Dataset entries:
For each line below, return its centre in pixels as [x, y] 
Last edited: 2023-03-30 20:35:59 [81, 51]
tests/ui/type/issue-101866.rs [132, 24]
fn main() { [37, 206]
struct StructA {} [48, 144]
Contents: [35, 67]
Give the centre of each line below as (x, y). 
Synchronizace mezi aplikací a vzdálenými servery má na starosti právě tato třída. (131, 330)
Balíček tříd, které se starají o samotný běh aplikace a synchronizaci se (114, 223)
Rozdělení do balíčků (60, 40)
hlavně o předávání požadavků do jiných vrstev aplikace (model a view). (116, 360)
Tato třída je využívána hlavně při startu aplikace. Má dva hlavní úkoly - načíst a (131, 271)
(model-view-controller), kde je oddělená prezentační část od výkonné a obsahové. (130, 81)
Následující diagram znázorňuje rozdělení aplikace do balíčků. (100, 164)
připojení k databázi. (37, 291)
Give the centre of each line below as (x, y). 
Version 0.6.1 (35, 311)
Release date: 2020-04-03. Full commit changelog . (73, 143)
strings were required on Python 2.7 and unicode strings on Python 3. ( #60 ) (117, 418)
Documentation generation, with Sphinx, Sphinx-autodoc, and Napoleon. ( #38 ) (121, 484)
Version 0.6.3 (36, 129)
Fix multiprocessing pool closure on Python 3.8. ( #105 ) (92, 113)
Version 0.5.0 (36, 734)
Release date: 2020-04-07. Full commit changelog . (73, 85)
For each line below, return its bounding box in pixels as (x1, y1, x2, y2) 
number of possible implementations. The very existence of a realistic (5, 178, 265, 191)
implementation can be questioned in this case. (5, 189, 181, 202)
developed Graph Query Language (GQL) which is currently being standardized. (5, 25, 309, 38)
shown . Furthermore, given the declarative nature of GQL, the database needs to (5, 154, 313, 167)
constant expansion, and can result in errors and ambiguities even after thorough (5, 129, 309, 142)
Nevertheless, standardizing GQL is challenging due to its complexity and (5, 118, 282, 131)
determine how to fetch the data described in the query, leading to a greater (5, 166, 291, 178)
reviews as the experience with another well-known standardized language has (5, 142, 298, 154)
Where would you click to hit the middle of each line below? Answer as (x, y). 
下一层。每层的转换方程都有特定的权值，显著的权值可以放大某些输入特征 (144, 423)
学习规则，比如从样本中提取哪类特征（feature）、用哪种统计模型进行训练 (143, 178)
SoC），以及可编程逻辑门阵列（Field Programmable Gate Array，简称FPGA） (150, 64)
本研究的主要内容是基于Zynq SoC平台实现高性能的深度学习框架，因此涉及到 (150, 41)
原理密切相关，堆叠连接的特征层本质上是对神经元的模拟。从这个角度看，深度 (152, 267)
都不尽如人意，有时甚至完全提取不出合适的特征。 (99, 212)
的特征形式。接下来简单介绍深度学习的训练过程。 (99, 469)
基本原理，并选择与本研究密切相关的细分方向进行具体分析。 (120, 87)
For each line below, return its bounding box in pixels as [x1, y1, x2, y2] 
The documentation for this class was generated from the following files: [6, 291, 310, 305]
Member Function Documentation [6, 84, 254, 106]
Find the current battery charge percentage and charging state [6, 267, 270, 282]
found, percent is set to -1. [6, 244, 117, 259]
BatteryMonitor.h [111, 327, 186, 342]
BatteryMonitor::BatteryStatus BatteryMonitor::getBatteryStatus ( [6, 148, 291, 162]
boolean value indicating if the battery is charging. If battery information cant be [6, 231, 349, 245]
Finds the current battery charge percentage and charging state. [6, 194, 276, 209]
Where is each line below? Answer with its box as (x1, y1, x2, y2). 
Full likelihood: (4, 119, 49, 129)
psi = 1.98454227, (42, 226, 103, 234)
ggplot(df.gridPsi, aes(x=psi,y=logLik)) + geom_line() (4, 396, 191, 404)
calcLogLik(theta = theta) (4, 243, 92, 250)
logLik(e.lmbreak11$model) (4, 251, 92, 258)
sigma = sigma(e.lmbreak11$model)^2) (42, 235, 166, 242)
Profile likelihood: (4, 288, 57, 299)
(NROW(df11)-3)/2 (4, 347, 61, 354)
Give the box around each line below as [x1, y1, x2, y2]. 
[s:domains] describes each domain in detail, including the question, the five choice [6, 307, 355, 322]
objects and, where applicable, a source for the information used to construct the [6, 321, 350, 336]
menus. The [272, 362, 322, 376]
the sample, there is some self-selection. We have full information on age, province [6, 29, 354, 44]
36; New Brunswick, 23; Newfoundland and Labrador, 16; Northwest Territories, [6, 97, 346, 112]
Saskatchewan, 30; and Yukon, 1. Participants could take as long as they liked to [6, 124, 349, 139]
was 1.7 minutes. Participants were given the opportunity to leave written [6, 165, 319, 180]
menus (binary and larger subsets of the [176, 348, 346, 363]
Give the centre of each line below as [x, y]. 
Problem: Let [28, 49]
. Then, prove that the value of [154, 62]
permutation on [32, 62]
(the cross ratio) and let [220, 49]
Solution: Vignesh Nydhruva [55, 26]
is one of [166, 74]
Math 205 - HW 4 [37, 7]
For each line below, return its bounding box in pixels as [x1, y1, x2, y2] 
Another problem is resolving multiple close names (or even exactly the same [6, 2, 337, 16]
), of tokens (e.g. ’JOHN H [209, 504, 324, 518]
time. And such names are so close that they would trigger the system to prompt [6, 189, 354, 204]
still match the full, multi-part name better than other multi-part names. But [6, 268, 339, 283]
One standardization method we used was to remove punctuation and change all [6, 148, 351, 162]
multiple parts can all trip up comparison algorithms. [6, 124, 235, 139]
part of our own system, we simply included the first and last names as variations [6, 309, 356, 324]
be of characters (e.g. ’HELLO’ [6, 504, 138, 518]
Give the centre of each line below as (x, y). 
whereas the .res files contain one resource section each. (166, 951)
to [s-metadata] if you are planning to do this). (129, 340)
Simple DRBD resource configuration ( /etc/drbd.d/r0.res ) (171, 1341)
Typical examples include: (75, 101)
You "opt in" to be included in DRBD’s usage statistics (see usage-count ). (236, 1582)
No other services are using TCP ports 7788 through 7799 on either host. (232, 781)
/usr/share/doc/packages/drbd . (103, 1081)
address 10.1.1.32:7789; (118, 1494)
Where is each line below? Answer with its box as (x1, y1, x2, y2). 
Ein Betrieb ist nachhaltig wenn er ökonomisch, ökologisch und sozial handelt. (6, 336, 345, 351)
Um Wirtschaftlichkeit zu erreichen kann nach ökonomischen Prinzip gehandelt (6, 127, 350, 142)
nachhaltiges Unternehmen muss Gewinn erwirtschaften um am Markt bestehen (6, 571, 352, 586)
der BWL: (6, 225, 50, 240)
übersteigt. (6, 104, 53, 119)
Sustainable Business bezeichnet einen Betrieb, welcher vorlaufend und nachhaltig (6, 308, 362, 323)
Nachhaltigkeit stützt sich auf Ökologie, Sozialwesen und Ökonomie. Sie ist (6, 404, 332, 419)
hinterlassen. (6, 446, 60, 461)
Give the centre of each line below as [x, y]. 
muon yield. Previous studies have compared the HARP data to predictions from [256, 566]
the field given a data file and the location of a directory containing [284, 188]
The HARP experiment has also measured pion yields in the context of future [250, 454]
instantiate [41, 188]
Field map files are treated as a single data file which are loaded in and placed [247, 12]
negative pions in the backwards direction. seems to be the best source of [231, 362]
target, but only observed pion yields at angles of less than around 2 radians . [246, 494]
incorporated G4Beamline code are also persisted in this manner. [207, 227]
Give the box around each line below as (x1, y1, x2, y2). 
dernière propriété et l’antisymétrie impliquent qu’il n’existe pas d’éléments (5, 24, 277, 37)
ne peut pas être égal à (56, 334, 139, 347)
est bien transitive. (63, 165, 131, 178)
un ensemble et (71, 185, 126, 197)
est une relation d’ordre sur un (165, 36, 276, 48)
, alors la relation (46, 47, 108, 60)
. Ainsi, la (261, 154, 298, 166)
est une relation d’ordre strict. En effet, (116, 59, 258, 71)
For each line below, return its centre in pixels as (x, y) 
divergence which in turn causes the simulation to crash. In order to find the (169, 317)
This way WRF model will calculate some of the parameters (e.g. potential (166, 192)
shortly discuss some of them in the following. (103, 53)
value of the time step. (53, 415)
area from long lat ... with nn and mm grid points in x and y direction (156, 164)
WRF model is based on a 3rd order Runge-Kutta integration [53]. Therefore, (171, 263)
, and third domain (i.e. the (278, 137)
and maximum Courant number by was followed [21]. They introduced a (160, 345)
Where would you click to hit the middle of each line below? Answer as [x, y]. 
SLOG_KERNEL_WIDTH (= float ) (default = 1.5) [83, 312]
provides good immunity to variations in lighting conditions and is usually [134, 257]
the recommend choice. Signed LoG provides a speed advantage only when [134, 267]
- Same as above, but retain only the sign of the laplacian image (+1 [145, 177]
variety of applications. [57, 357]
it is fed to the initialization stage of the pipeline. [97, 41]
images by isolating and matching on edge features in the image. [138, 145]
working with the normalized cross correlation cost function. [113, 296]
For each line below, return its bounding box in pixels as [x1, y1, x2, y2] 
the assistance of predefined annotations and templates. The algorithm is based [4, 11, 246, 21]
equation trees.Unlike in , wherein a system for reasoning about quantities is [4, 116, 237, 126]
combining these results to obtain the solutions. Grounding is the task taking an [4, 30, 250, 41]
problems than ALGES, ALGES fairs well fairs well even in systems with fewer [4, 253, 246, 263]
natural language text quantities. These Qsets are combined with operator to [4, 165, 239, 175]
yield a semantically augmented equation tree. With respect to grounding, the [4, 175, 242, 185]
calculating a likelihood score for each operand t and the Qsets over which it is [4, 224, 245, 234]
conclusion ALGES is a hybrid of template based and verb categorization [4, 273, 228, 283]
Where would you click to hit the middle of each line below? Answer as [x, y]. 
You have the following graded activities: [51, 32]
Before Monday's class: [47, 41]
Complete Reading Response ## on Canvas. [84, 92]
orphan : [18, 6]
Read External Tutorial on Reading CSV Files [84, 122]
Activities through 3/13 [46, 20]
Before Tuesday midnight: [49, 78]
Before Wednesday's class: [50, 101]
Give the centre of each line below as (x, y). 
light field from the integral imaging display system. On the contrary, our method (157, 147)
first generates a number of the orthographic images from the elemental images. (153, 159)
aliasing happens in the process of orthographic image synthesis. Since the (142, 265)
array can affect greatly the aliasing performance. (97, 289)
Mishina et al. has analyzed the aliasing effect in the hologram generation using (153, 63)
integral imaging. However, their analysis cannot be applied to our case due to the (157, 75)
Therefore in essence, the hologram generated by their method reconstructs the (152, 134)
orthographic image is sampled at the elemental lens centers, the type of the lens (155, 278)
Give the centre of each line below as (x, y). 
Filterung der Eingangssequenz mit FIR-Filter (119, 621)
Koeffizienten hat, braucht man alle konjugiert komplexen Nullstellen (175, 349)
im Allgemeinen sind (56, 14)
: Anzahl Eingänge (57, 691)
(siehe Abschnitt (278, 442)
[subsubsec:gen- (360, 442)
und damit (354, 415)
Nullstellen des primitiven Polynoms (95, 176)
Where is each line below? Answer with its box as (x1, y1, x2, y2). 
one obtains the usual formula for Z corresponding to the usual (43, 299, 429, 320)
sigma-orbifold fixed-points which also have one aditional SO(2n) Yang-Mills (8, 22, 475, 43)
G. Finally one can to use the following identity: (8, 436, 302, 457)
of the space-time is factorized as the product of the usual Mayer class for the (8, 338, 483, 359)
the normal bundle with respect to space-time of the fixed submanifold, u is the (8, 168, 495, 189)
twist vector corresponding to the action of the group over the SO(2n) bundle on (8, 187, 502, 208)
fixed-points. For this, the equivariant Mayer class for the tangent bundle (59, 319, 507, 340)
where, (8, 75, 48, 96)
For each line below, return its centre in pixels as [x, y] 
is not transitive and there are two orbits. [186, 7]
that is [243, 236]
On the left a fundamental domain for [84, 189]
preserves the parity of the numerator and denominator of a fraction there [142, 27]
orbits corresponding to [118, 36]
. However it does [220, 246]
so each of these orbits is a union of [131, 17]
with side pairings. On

- _Task objective_
Out of the data above, give again only the lines starting at the one holding "the assistance of" and ending at the one holding "calculating a likelihood", unchanged.

- _Task result_
the assistance of predefined annotations and templates. The algorithm is based [4, 11, 246, 21]
equation trees.Unlike in , wherein a system for reasoning about quantities is [4, 116, 237, 126]
combining these results to obtain the solutions. Grounding is the task taking an [4, 30, 250, 41]
problems than ALGES, ALGES fairs well fairs well even in systems with fewer [4, 253, 246, 263]
natural language text quantities. These Qsets are combined with operator to [4, 165, 239, 175]
yield a semantically augmented equation tree. With respect to grounding, the [4, 175, 242, 185]
calculating a likelihood score for each operand t and the Qsets over which it is [4, 224, 245, 234]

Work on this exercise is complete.